Semantic colors need weight-aware tokens. Because APCA ties the required threshold to font size and weight, a single --color-error token isn't sufficient anymore. Error text in a form label (14px, regular) demands higher contrast than error text in a banner heading (20px, bold). Your tokens may need to encode typographic context, not just a hex value.
Here's what a weight-aware token structure might look like using the DTCG format:
{
"color": {
"error": {
"default": { "$value": "#dc2626" },
"on-surface": {
"body": { "$value": "#b91c1c", "$description": "Lc 78 — validated for 14px/400+" },
"heading": { "$value": "#dc2626", "$description": "Lc 58 — validated for 20px/700+" },
"large-display": { "$value": "#ef4444", "$description": "Lc 42 — validated for 32px/700+" }
}
}
}
}
Instead of one error red that "passes," you need a family of reds tuned to their typographic context. Multiply that across your entire semantic palette — error, warning, success, info, plus brand colors — and you're looking at a 3-4x token expansion in the color layer alone. That's not trivial. It touches Figma libraries, style dictionaries, CSS custom property sheets, and every component that consumes them.
Preparing without panicking
The spec isn't final. W3C says Candidate Recommendation is 2027 at the earliest, full Recommendation likely 2028–2030. You have time. But "wait and see" is a trap if you're building or refactoring a design system today, because retrofitting contrast-aware tokens into an existing architecture is significantly harder than designing them in from the start.
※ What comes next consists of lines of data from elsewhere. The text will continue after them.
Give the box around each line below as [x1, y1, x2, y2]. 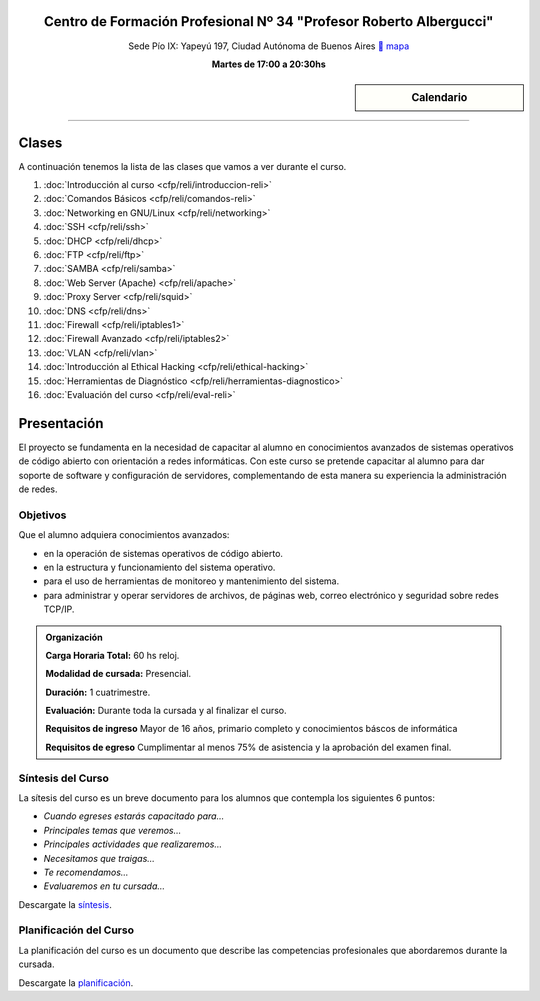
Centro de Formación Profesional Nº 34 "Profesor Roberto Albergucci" [43, 13, 494, 30]
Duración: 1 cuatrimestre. [45, 686, 151, 698]
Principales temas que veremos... [43, 824, 182, 836]
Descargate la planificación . [18, 976, 134, 989]
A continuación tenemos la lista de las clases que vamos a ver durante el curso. [18, 160, 347, 172]
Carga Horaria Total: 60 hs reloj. [45, 649, 180, 661]
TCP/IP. [43, 603, 75, 615]
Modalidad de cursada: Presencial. [45, 668, 192, 680]

Four things worth doing right now:
Dual-audit your palette. Run existing tokens through both WCAG 2.x ratios and APCA Lc values. Flag every combination where results diverge — those are your migration risks. The SAPC-APCA npm package makes this scriptable in CI.
Add font context to token docs. Even if you don't restructure tokens yet, start documenting which sizes and weights each color is validated for. This metadata costs nothing now and saves weeks during migration.
Watch the April timeline. The AG Working Group is publishing a projected WCAG 3 timeline this month. That'll signal how fast Bronze conformance claims become meaningful in procurement contracts and legal contexts — which is what actually forces organizational adoption.
Don't drop WCAG 2.x compliance. APCA is the future, but 2.1 AA is the present legal standard in most jurisdictions. Run both checks during the transition period. Passing APCA while failing 2.x ratios won't help you in court.
The real shift underneath
Design systems sold accessibility as a solved problem — pick from the approved palette, drop it into Figma, ship. WCAG 3 and APCA reintroduce nuance that the old binary system papered over. Contrast depends on context now, which is messier but more honest about how humans actually read screens. The tooling will catch up. Figma plugins that score APCA are already appearing. Style Dictionary transforms can generate weight-aware token sets from a single source. But the conceptual shift — from "this color is accessible" to "this color is accessible at this size and weight" — that's on you to internalize before the spec lands.